→ The data

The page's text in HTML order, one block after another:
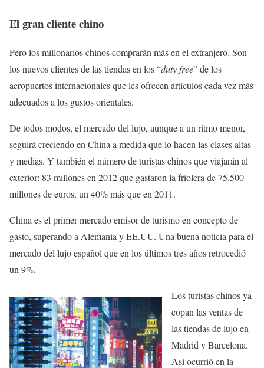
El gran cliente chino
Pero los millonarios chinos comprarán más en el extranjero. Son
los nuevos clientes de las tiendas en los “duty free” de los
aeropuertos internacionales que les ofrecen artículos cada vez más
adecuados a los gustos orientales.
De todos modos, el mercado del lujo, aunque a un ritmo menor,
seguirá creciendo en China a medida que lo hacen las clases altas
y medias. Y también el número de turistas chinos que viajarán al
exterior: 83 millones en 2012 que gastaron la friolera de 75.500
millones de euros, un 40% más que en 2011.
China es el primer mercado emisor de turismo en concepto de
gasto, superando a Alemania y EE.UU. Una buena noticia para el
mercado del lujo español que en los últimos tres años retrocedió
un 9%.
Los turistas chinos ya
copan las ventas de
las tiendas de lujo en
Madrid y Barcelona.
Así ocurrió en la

---

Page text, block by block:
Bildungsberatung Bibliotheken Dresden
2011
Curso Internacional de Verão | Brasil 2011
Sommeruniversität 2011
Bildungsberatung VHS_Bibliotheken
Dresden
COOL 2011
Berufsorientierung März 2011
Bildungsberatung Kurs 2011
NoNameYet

→ Exercise prompt
Say how many lines of the data hold the word "Bildungsberatung", and leave out everything but the number.

→ Solution for this task
3